The growth potential is huge. Indonesia is now a mobile-first nation, according to a recent McKinsey report, with approximately 75 percent of online purchases made via mobile devices. The number of internet users in the country is also set to boom, with 50 million new individuals gaining online access from 2015 to 2020. It’s this growing population that Jakarta’s innovators are setting their sights on.

Ryan Chan

The People:
Nadiem Makarim

Nadiem Makarim is founder of Indonesia’s first ‘unicorn’ – or private company valued at over US$1 billion. In 2010, the Harvard graduate opened a call centre and employed 20 drivers. His venture, Go-Jek, a ride-hailing and delivery company, now has more than one million employees and is set for more growth with expansion into Thailand and Vietnam. Rumours of a service in Singapore are also circulating, which would bring Makarim into direct competition with Grab, started by a former Harvard classmate. With investors including Google and Tencent, Go-Jek, reports CNBC, could now be worth close to US$5 billion.

Makarim set out initially to improve his country’s motorcycle taxi industry, tackling pricing variations and issues with reliability. However, he quickly realised that his team of Go-Jekers could do so much more than carry people. Now, the company offers everything from food delivery to e-payments.

‘It has impacted millions of Indonesians, not only from the consumer side, but everyone from entrepreneurs and F&B business owners to the drivers to self-employed individuals,’ says Hanifa Ambadar, founder of Jakarta-based beauty blog and YouTube channel Female Daily. ‘As a mum and entrepreneur, this one app helps me navigate my days in the busy city. I can order takeaway; order groceries; pick up or send documents; buy online and receive the items within an hour; ride anywhere from everywhere; send money; buy tickets or even get a massage therapist or hairstylist.’ As Makarim states, Go-Jek solves customers’ problems.

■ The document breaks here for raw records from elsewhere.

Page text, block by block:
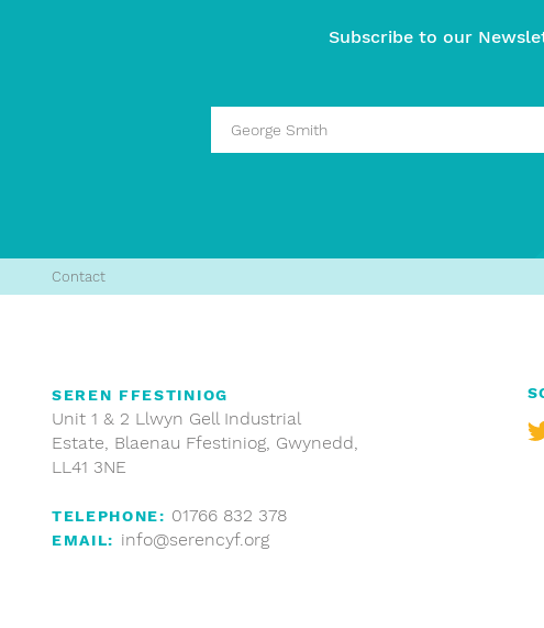
Subscribe to our
Contact
SEREN FFESTINIOG
Unit 1 & 2 Llwyn Gell Industrial
Estate, Blaenau Ffestiniog, Gwynedd,
LL41 3NE
TELEPHONE: 01766 832 378
EMAIL: info@serencyf.org
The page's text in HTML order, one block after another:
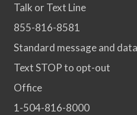
Talk or Text Line
855-816-8581
Standard message and
Text STOP to opt-out
Office
1-504-816-8000
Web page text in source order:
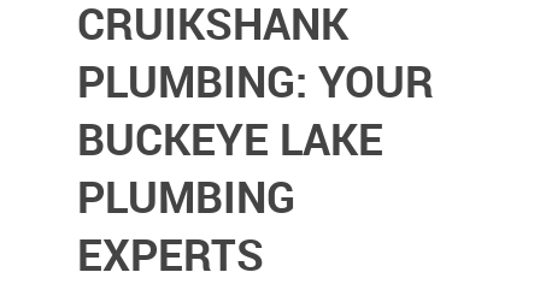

His focus now is his digital payment service, Go-Pay. Taking advantage of the mobile uptake in Indonesia, Go-Jek could prove instrumental in a move towards a cashless society, all the while ensuring that people in Jakarta and beyond can get the services they want, when they want them.

Ryan Chan

The Product: Tokopedia‭ ‬

Online marketplace Tokopedia boasts a staggering four million merchants.

Launched in 2009, the venture is now one of Indonesia’s four ‘unicorns’ and has enabled millions of small business owners across the country to sell their goods, even from their own home. Indeed, 89 percent of sellers on Tokopedia do not own a physical store and 70 percent of merchants are first-time entrepreneurs.

It was co-founded by William Tanuwijaya and Leontinus Alpha Edison, who faced a battle to get funding at a time when the startup scene in Jakarta was nascent. Now, however, the company is often referred to as Indonesia’s Alibaba. In fact, the Chinese e-commerce behemoth has invested US$1.1 billion in Tokopedia, with Softbank and Sequoia Capital also among the company’s investors.

Tanuwijaya was recognised in 2016 as a Young Global Leader by the World Economic Forum. He proclaims on the organisation’s website that Tokopedia ‘is the most beautiful business model in the world, because its success relies on helping others to succeed as well’. The website now has a digital goods section where consumers can buy tickets to events, pay bills and buy travel tickets. However, the focus remains on individual sellers. And the company’s mission has not wavered. As Tanuwijaya has said, Tokopedia is setting out to ‘democratise commerce through technology’.

What to watch

HaloDoc

Established in April 2016, HaloDoc merged two ventures – one that delivered pharmaceuticals in 30 cities across Indonesia and a second that offered tele-consultations with medical professionals.

PasarPolis

PasarPolis made headlines in August when three Indonesian ‘unicorns’ invested in it. It started out as an insurance comparison site but now offers insurance packages online, including life insurance for Go-Jek drivers and healthcare plans for merchants selling on Tokopedia.

Bildeco

This online marketplace for construction equipment and materials lets builders conveniently shop for goods including roofing, paint, pipes and even furniture all in one place and at competitive prices.